## What this task involves
Images should be omitted while the rest of the data is duplicated exactly.

[Records from a dataset]
===
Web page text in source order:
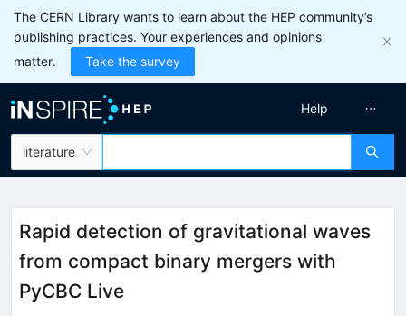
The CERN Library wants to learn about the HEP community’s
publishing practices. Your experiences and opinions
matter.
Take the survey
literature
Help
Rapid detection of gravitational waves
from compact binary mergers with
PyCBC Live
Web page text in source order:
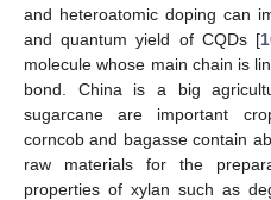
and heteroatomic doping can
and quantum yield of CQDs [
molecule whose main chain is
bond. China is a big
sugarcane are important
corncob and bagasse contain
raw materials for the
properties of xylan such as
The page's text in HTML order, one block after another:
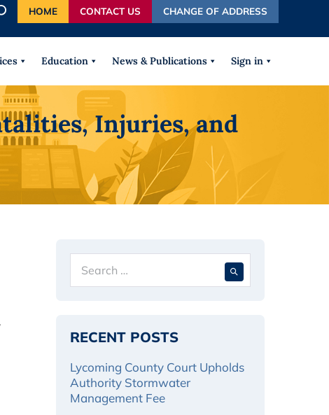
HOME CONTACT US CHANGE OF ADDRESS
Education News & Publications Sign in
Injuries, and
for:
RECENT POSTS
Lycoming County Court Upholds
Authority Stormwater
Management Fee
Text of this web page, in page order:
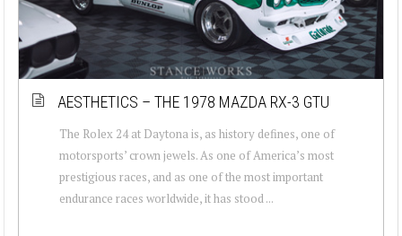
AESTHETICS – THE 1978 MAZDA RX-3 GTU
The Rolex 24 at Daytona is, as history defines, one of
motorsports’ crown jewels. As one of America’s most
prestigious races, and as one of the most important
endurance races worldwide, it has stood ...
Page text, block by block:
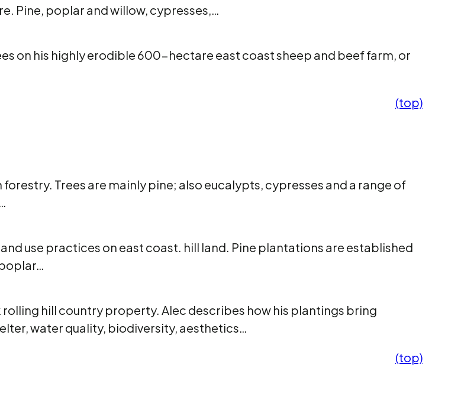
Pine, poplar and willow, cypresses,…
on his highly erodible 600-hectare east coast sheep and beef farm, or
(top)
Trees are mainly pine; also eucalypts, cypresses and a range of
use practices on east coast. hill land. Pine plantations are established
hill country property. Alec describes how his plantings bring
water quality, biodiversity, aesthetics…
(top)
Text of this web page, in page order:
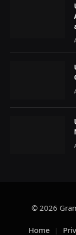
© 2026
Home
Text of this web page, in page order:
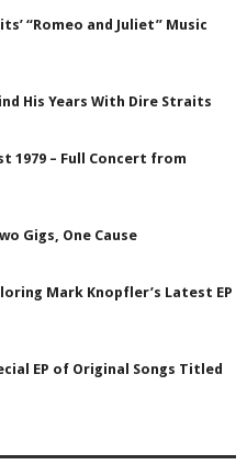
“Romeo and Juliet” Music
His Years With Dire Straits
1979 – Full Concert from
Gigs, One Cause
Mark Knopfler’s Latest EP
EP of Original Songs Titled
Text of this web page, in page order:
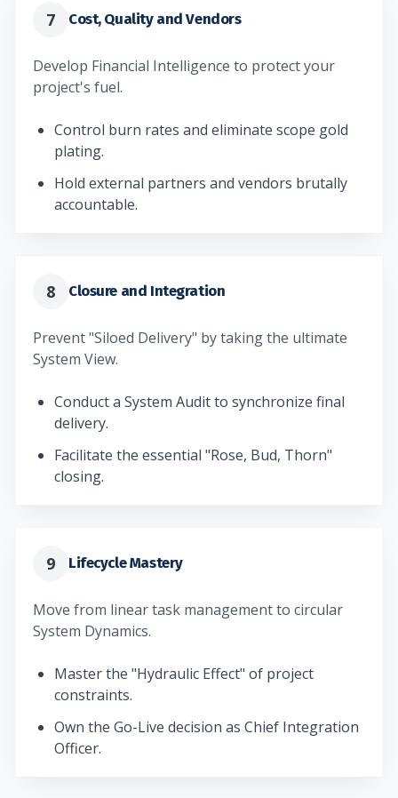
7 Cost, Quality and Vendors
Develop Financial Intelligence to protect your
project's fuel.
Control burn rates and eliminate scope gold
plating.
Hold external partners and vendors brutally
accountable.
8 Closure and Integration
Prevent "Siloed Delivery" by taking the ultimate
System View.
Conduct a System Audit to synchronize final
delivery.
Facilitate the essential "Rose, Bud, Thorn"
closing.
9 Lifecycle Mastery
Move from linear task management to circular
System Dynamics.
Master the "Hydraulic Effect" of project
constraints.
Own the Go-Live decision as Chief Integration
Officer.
===
## Solution to this task
Web page text in source order:
The CERN Library wants to learn about the HEP community’s
publishing practices. Your experiences and opinions
matter.
Take the survey
literature
Help
Rapid detection of gravitational waves
from compact binary mergers with
PyCBC Live
Web page text in source order:
and heteroatomic doping can
and quantum yield of CQDs [
molecule whose main chain is
bond. China is a big
sugarcane are important
corncob and bagasse contain
raw materials for the
properties of xylan such as
The page's text in HTML order, one block after another:
HOME CONTACT US CHANGE OF ADDRESS
Education News & Publications Sign in
Injuries, and
for:
RECENT POSTS
Lycoming County Court Upholds
Authority Stormwater
Management Fee
Text of this web page, in page order:
AESTHETICS – THE 1978 MAZDA RX-3 GTU
The Rolex 24 at Daytona is, as history defines, one of
motorsports’ crown jewels. As one of America’s most
prestigious races, and as one of the most important
endurance races worldwide, it has stood ...
Page text, block by block:
Pine, poplar and willow, cypresses,…
on his highly erodible 600-hectare east coast sheep and beef farm, or
(top)
Trees are mainly pine; also eucalypts, cypresses and a range of
use practices on east coast. hill land. Pine plantations are established
hill country property. Alec describes how his plantings bring
water quality, biodiversity, aesthetics…
(top)
Text of this web page, in page order:
© 2026
Home
Text of this web page, in page order:
“Romeo and Juliet” Music
His Years With Dire Straits
1979 – Full Concert from
Gigs, One Cause
Mark Knopfler’s Latest EP
EP of Original Songs Titled
Text of this web page, in page order:
7 Cost, Quality and Vendors
Develop Financial Intelligence to protect your
project's fuel.
Control burn rates and eliminate scope gold
plating.
Hold external partners and vendors brutally
accountable.
8 Closure and Integration
Prevent "Siloed Delivery" by taking the ultimate
System View.
Conduct a System Audit to synchronize final
delivery.
Facilitate the essential "Rose, Bud, Thorn"
closing.
9 Lifecycle Mastery
Move from linear task management to circular
System Dynamics.
Master the "Hydraulic Effect" of project
constraints.
Own the Go-Live decision as Chief Integration
Officer.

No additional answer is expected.